BEGIN INPUT DATA
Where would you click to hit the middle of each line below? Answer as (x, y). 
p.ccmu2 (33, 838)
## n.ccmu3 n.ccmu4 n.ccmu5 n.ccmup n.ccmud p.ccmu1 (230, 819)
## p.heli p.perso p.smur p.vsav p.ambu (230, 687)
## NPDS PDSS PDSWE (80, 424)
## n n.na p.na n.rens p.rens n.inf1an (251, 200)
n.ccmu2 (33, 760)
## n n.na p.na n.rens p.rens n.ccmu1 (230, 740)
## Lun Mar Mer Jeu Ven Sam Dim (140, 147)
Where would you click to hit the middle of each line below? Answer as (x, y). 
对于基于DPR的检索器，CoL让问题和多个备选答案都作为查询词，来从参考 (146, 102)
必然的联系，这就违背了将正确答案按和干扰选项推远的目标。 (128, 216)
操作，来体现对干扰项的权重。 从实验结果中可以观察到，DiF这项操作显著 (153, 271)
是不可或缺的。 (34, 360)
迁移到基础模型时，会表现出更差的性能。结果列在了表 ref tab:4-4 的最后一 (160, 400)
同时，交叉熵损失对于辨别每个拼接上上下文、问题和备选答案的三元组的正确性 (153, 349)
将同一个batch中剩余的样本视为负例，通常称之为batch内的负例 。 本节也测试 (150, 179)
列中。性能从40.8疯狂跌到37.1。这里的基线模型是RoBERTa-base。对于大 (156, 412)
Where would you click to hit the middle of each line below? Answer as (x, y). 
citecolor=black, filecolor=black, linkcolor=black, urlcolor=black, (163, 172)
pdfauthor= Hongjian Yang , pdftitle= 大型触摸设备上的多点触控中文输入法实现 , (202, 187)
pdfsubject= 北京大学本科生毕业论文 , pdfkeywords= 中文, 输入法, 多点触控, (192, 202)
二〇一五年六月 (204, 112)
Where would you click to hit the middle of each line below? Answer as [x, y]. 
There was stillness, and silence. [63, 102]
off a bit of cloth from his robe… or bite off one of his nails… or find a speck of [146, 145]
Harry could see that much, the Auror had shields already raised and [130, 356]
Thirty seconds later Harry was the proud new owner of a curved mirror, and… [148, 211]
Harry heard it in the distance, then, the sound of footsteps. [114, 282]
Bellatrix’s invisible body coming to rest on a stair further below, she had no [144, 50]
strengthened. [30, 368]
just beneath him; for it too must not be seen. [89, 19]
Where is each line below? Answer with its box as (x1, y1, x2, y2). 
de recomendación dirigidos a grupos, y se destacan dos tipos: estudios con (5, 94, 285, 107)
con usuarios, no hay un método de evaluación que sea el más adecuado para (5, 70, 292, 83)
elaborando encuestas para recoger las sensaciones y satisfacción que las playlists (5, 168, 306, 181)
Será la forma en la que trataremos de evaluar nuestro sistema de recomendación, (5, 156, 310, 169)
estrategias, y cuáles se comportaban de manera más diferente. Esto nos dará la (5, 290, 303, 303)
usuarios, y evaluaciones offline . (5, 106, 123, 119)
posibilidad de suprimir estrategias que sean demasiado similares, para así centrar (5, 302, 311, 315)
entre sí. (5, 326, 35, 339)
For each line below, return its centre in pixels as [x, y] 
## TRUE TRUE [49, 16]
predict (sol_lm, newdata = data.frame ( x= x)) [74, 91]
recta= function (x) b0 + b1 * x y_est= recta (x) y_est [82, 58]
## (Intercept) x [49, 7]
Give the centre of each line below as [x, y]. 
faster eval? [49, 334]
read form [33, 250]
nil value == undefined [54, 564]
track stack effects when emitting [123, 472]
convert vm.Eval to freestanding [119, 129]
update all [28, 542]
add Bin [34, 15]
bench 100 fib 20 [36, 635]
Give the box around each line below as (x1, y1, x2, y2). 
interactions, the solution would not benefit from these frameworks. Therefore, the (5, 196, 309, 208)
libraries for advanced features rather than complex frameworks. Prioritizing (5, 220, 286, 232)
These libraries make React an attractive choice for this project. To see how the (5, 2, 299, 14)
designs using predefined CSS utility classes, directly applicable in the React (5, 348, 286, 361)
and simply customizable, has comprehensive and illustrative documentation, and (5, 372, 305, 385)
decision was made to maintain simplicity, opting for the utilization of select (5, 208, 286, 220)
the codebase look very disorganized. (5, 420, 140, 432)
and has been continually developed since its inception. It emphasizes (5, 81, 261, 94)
END INPUT DATA
> **DIRECTIONS FOR THIS TASK**: Write down exactly every line of the material above up to and including the line containing "对于基于DPR的检索器，CoL让问题和多个备选答案都作为查询词，来从参考 (146, 102)".

> **OUTPUT OF THE TASK**:
Where would you click to hit the middle of each line below? Answer as (x, y). 
p.ccmu2 (33, 838)
## n.ccmu3 n.ccmu4 n.ccmu5 n.ccmup n.ccmud p.ccmu1 (230, 819)
## p.heli p.perso p.smur p.vsav p.ambu (230, 687)
## NPDS PDSS PDSWE (80, 424)
## n n.na p.na n.rens p.rens n.inf1an (251, 200)
n.ccmu2 (33, 760)
## n n.na p.na n.rens p.rens n.ccmu1 (230, 740)
## Lun Mar Mer Jeu Ven Sam Dim (140, 147)
Where would you click to hit the middle of each line below? Answer as (x, y). 
对于基于DPR的检索器，CoL让问题和多个备选答案都作为查询词，来从参考 (146, 102)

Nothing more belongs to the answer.